Занёс две бочки колодезной воды, расплескав больше половины по полу, одежду комом скинул в предбаннике, вбежал в парилку. Вспомнил, что не вынес угли, а когда с этим закончил, с силой захлопнул тугую дверь и, тихо матерясь, полез на полку. Задницу прижгло, но перетерпел, холодная вода осталась в предбаннике, а идти лениво. Разогревшись, со злости кинул на камни полковша кипятка, через секунду понял — погорячился. Пока никто не видит, слез пониже.
Пот градом заливает глаза, щиплет, зараза. Дабы не сидеть без дела замочил березовый веник, ноздри обожгло приятным древесным запахом, из предбанника донесся тяжелый конский топот. Приперлись, татары нерусские.
Через минуту две туши ввалились в парилку, рожи довольно-извиняющиеся. В руках по два баллона холодного пива, что сразу покрылись испариной, протягивают, мол, дань принесли в знак примирения.
Я задрал нос и с высокомерным видом указал:
— Вынесите обратно, одного хватит, а то нагреется.
Сафир плеснул немного на камни, хлебный аромат облегчил дыхание. Ну, сейчас, думаю, покажу им, где русские раки зимуют:
— Плесни-ка, — распорядился я, делая повелительный жест рукой, — ну больше, больше, не жалей, харя!
Валета дважды просить не надо, тем более так грубо, плеснул ковш, отчего паром вышибло дверь, пулей вылетел, тут же снова закрыл, но с той стороны. Предусмотрительный.
Сафиру гордость не позволяет, остался, выхухоль болотный.
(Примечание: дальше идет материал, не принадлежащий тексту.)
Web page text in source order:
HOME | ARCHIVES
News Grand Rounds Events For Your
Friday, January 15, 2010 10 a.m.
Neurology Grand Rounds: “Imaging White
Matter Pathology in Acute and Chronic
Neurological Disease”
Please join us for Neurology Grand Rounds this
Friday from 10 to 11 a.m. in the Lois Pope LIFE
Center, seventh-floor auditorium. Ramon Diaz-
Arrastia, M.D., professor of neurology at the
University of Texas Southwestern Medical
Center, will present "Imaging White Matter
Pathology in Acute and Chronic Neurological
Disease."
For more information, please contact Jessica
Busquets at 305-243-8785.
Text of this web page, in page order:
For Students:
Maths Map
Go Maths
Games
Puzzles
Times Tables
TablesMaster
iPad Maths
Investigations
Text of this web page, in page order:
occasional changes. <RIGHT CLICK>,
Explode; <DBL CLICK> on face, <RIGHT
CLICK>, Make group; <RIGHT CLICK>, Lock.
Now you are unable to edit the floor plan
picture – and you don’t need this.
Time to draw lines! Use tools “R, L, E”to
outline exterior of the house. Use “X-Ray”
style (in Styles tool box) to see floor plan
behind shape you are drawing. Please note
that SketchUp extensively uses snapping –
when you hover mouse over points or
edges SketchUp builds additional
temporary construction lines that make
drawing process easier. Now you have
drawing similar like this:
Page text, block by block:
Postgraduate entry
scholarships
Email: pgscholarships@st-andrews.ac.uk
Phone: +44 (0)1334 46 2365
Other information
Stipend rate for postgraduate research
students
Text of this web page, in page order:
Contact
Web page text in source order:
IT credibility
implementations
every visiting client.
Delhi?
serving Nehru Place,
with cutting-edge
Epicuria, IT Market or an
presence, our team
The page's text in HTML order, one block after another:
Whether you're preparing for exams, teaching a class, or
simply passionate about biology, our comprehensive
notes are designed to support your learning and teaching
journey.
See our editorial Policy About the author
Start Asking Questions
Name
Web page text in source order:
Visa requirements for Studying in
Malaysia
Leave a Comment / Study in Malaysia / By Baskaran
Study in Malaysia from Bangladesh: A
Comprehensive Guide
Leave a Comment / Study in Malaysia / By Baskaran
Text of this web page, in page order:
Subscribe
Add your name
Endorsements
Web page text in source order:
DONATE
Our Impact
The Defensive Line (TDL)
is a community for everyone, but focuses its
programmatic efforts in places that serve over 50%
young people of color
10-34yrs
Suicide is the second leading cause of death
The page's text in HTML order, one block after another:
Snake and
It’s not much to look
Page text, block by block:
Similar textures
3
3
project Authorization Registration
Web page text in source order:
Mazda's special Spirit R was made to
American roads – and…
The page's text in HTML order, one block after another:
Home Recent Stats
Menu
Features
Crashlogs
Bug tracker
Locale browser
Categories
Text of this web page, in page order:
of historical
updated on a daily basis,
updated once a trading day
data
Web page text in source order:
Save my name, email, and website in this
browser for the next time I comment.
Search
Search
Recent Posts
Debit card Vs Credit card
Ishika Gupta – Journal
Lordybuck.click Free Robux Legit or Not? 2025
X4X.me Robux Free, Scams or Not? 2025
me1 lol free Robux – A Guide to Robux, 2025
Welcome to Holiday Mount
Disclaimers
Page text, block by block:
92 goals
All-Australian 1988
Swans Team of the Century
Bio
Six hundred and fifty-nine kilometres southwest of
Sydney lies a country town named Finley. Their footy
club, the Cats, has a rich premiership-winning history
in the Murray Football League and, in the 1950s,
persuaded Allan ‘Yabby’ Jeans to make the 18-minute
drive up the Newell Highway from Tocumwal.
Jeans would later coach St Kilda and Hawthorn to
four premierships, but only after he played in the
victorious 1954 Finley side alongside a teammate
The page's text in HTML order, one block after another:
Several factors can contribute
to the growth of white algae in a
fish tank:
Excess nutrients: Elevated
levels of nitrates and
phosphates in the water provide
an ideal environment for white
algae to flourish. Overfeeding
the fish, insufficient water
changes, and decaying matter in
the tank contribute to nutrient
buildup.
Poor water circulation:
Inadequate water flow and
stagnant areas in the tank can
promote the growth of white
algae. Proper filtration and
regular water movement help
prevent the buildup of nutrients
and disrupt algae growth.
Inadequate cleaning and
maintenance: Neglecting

Я мысленно проклял всё ВДВ, но деваться некуда, взял веник. Через пять минут, уши свернулись в трубочку, а через десять не был уверен, что они еще на месте. Выдавил, щурясь от жара:
— Еще добавь, а то чёй-то пар ушёл…
Сафир, лежа на полу, повернул голову, взглядом оторвал мою, но поднялся. Ощутив сполна «ушедший пар», наполнил черпак, посмотрел на меня с крысиной ухмылкой. Видимо, оценив степень моей тревоги по исполненному ужаса взгляду, милосердно отлил половину, а остатки, быстро источаясь, зашипели на камнях. Сафир как медведь вылетел в предбанник, едва не сорвав с петель дверь. С наигранным хохотом злодея закрыл потуже.
Спустя еще десять минут, я красный как флаг СССР, но гордый за отечество вышел. Посадил себя на скамью, залпом осушил кружку пива, которую услужливо, но с гаденькой улыбкой протянул Валет, и умер с мыслью о том, что Иго сломлено.
Баня — это такое волшебное место, где мужчины могут говорить свободно. Пиво способствует развязыванию языков и разговор клеится так, как нигде более. Мы — не исключение.
— Кстати, Макса помнишь? — весело спросил Сафир.
— Которого? — уточнил я. — Сапёра?
— Нет, другого. Ну, который, этот… Кличка у него ещё была, такая…
— Корнишон! — крикнул из парилки Валет.
— Точно! Корнишон! — засмеялись мы.
Сафир разлил по бокалу как раз когда вышел Валет. Пар валит клубами, кожа красная, березовый лист прилип к шее, я сказал быстро:
— Не садись у прохода, там сифонит. Ты ноги свои паришь? Как, кстати, не болят?
— Болят, — отозвался Валет, — куда они денутся.
— Так ты парь, — подсказал Сафир.
Тот отмахнулся, напомнил:
— Так чего Макс-то?
— Ах, да! Подвал помнишь напротив моего дома? Он его купил недавно. Теперь там боксерский клуб. Я временами заглядываю, для спаррингов. Нет желания?
— У меня точно нет, — сразу отрезал я.
Валет солидарно покачал головой:
— В нашей компании по кумполу получать любишь только ты. Кстати, пока не забыл. Напомни потом, что бы я тебе подарок отдал. Новое оружие в твою коллекцию.
У Сафира загорелись глаза, спросил живо:
— Да ты что? Какое?
— А ему, какое не дари — всё не нравится, — обиженно отозвался я. — Такой классный меч ему достал, а он…
— Я тебе уже тысячу раз говорил, мне плевать, как он выглядит! Оружие должно выполнять свою функцию и быть максимально смертоносным. А твой меч убить мог только своим весом и помпезностью.
— Этот не такой, — заверил Валет, — потом покажу.
Через три часа, пьяные до икоты вывалились из бани. И, распевая похабные песенки, про Маньку, у которой длинная коса до пят, а на голове ни волосинки, пошли за мотоциклом.